### Your task
Repeat exactly the lines of the entries below from the one with "box as [x1, y1, x2, y2]." through the one with "Steps to create", both ends included, and nothing else.

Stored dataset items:
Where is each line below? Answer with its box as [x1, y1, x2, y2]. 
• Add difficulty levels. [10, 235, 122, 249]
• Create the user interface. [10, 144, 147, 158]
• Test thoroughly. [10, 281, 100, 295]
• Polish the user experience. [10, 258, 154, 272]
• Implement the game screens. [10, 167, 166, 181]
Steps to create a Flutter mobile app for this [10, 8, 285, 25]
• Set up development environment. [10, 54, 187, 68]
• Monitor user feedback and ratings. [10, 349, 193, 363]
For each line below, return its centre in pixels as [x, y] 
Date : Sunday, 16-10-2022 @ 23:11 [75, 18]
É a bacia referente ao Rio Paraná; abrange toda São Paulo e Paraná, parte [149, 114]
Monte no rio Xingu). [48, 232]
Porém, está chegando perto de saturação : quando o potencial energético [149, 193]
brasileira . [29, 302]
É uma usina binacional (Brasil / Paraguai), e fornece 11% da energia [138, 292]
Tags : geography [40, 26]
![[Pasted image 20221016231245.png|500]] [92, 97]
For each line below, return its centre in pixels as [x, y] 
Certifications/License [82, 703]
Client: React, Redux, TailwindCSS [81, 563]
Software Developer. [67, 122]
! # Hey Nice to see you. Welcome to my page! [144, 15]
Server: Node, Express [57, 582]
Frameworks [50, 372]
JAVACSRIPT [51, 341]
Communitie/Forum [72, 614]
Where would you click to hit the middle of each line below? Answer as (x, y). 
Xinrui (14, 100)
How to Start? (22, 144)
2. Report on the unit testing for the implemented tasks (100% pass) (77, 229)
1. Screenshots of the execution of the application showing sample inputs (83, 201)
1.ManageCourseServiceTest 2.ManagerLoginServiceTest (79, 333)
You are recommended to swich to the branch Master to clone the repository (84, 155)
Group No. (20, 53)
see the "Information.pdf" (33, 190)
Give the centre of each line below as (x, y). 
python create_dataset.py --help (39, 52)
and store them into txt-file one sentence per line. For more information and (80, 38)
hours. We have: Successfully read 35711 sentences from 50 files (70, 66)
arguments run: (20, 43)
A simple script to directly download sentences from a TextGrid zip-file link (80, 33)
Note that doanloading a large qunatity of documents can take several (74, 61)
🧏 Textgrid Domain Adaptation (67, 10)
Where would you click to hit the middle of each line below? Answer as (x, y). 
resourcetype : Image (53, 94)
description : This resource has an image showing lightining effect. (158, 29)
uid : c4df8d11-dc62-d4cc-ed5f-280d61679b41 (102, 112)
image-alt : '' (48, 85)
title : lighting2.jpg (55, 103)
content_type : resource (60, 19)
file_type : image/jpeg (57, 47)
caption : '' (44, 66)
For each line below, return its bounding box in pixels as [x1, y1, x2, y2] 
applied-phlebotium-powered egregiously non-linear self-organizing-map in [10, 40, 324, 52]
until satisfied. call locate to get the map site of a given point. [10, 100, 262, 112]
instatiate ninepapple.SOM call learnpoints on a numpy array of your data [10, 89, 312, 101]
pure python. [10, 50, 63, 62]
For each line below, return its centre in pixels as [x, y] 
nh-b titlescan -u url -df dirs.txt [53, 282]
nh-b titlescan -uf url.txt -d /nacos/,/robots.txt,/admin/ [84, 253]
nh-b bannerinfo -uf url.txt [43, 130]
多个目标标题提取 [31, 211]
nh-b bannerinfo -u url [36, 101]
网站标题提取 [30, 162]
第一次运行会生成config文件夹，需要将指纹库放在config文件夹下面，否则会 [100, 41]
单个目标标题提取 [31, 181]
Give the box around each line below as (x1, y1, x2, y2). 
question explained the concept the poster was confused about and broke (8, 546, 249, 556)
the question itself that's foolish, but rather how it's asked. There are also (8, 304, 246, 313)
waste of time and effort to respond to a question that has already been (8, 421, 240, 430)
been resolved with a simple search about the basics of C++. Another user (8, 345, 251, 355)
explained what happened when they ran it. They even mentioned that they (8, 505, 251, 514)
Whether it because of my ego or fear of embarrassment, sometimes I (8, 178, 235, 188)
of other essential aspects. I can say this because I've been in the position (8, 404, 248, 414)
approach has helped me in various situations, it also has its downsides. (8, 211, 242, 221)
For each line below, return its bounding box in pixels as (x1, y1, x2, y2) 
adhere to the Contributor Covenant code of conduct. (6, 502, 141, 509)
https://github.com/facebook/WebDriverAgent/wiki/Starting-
...
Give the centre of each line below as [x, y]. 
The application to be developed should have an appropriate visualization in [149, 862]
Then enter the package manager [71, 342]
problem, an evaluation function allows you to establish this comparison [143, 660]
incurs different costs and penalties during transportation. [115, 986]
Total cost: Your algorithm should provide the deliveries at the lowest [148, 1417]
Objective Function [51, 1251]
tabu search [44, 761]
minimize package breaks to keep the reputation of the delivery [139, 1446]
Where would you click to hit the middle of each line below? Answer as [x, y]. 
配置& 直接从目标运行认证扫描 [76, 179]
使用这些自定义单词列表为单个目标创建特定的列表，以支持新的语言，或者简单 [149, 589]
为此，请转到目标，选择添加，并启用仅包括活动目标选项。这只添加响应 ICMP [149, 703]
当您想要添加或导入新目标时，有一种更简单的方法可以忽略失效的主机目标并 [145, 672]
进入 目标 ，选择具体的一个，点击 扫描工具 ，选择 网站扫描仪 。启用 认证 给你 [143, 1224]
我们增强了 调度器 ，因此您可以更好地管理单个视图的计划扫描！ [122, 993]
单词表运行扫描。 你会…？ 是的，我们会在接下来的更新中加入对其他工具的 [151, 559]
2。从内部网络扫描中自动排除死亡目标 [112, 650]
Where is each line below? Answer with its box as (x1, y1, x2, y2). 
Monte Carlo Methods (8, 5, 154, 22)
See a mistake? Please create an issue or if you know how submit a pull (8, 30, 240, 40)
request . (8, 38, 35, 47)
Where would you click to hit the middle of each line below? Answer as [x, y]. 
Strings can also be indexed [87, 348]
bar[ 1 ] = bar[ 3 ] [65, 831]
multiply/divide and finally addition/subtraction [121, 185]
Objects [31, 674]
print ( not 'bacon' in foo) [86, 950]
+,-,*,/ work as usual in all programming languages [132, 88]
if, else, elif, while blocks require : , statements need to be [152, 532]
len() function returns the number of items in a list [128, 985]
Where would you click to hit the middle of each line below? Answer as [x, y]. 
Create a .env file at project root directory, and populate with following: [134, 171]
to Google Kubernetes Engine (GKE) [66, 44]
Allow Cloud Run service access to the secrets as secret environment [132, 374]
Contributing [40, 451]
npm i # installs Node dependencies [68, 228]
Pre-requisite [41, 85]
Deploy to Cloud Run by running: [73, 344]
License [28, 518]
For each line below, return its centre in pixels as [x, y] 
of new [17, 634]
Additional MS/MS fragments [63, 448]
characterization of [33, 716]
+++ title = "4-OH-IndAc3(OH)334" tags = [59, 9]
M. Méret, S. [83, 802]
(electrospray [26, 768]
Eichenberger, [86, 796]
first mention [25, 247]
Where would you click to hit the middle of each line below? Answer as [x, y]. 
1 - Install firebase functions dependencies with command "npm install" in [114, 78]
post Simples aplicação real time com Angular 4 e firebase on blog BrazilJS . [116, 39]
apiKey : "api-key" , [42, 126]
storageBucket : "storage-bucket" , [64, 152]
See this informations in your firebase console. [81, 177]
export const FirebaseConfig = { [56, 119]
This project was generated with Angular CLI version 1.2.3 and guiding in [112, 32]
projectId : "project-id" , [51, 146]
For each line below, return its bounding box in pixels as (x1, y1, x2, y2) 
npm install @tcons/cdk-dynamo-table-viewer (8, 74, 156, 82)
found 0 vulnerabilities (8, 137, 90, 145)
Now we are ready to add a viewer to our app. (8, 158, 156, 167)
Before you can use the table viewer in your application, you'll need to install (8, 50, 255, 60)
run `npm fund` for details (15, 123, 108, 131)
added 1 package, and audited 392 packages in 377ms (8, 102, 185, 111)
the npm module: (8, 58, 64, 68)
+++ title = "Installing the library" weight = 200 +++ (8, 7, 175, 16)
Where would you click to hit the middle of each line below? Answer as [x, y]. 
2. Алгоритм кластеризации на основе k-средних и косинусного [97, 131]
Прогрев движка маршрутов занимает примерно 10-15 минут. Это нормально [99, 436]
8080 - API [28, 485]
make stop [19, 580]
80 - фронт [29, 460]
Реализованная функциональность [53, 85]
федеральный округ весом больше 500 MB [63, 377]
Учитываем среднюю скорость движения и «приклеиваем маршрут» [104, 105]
---
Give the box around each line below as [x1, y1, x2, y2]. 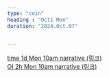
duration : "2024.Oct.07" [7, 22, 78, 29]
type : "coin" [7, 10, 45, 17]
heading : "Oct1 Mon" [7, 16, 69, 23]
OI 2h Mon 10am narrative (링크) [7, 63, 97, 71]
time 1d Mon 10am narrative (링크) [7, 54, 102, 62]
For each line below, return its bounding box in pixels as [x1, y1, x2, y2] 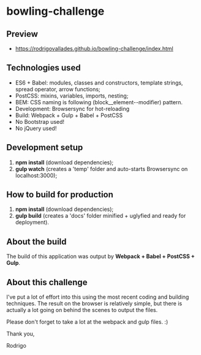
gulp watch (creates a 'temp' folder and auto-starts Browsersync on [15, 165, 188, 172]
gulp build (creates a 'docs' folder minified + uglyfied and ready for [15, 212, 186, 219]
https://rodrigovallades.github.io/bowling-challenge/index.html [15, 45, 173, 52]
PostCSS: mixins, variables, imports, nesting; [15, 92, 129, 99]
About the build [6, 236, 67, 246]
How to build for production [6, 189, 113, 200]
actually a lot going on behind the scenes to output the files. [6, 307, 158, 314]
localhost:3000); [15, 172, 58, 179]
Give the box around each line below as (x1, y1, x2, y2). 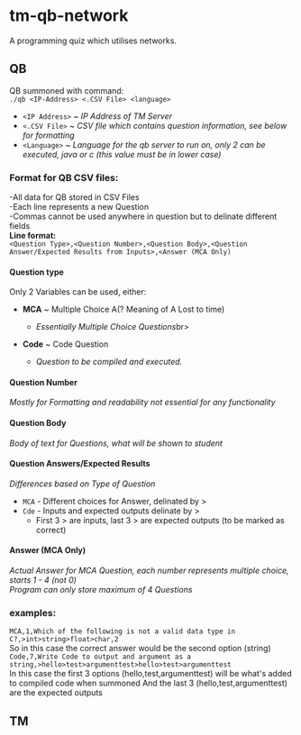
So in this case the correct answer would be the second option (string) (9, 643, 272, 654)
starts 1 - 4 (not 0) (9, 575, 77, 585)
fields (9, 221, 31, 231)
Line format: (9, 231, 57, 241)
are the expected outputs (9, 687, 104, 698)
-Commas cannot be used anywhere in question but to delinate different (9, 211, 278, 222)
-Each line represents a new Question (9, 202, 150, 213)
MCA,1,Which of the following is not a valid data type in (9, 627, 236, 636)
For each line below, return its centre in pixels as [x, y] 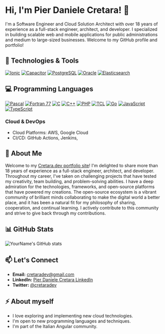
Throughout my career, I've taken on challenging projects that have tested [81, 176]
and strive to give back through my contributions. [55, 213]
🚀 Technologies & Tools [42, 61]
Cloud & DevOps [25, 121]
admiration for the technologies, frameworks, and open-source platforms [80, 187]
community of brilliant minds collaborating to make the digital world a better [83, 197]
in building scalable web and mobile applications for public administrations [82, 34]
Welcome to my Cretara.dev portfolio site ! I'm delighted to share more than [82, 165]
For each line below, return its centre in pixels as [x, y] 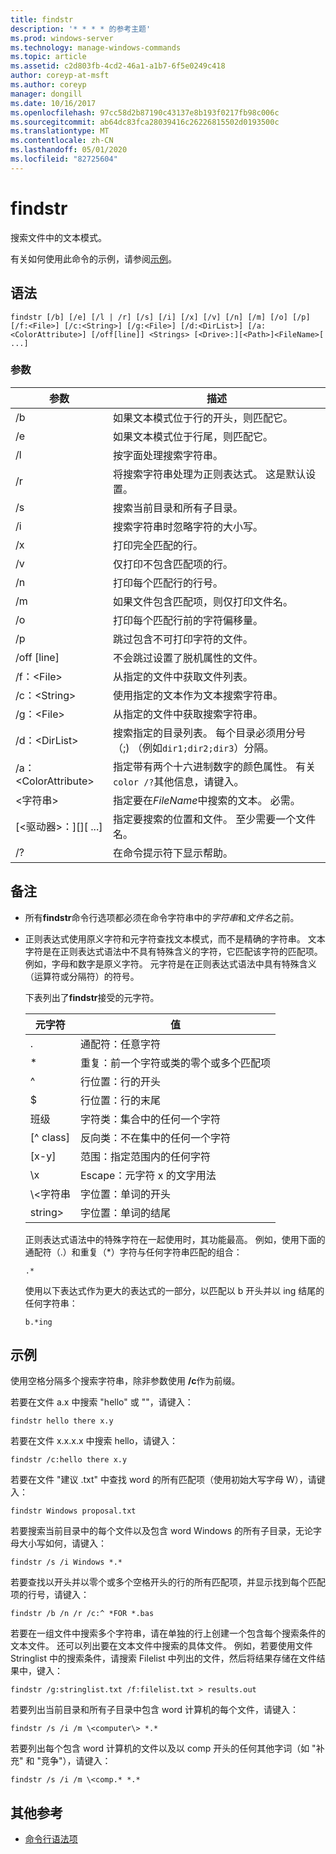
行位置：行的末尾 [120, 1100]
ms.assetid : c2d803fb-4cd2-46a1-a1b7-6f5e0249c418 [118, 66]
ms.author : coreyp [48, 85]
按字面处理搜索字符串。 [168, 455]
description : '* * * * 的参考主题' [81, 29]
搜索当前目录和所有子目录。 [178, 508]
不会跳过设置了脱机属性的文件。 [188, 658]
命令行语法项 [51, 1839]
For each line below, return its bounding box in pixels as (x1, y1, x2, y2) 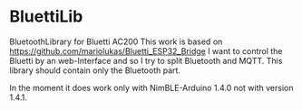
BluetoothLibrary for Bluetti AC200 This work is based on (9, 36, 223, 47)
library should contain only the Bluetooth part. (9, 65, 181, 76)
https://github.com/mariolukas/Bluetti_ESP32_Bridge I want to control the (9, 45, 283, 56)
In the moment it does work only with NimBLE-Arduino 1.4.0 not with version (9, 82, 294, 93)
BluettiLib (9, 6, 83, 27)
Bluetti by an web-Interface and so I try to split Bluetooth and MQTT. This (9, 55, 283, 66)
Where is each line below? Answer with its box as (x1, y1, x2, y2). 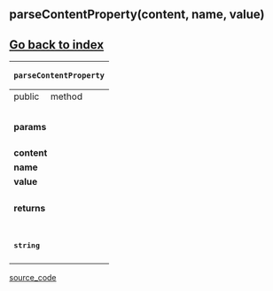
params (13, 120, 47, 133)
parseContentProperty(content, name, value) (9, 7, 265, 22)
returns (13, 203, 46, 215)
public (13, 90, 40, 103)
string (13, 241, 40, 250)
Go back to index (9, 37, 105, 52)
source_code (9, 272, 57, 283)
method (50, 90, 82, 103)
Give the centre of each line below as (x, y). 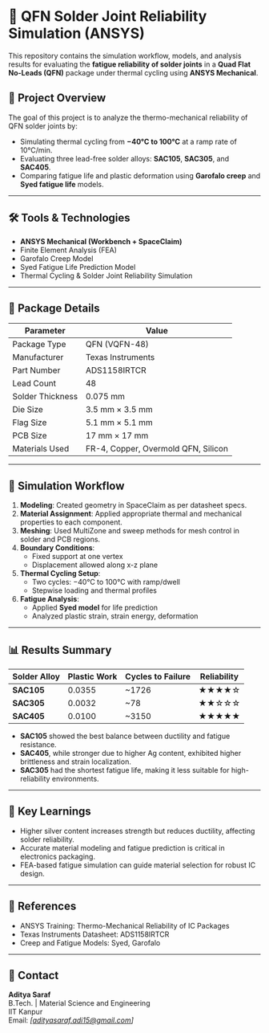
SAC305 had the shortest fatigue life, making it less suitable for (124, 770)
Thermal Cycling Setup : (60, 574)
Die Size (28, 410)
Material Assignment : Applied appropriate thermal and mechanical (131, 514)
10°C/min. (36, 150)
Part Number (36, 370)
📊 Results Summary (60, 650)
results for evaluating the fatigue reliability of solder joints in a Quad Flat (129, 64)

### Exercise answer
Where is each line below? Answer with its box as [x1, y1, x2, y2]. 
• Add difficulty levels. [10, 235, 122, 249]
• Create the user interface. [10, 144, 147, 158]
• Test thoroughly. [10, 281, 100, 295]
• Polish the user experience. [10, 258, 154, 272]
• Implement the game screens. [10, 167, 166, 181]
Steps to create a Flutter mobile app for this [10, 8, 285, 25]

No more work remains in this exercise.